→ Problem statement: The answer must consist solely of the lines from the opening line of the entries through the line with "reduced by up to seven days, enabling us", transcribed exactly and without any pictures.

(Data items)
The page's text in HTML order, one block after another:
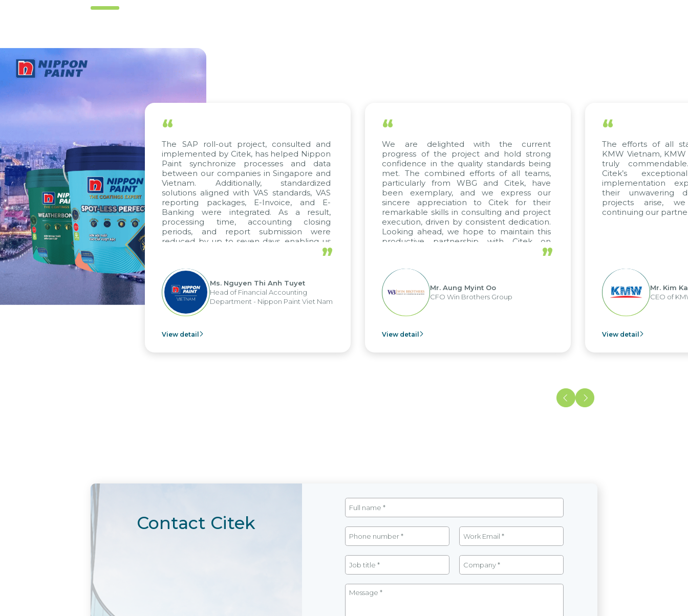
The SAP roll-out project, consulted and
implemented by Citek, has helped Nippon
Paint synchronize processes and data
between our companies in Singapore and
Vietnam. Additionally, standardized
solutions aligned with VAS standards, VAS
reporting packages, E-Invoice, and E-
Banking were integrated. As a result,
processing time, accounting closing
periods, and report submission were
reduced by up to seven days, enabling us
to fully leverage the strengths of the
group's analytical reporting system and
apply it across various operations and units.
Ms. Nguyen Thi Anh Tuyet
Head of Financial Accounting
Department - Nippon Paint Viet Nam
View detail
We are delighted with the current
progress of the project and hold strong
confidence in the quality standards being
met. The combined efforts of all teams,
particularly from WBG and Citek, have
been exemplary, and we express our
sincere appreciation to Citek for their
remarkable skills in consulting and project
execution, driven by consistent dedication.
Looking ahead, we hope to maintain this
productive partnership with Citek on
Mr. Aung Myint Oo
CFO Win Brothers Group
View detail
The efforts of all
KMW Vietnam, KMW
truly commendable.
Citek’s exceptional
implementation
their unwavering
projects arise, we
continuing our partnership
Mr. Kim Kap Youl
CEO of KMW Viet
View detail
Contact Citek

→ Answer section:
The page's text in HTML order, one block after another:
The SAP roll-out project, consulted and
implemented by Citek, has helped Nippon
Paint synchronize processes and data
between our companies in Singapore and
Vietnam. Additionally, standardized
solutions aligned with VAS standards, VAS
reporting packages, E-Invoice, and E-
Banking were integrated. As a result,
processing time, accounting closing
periods, and report submission were
reduced by up to seven days, enabling us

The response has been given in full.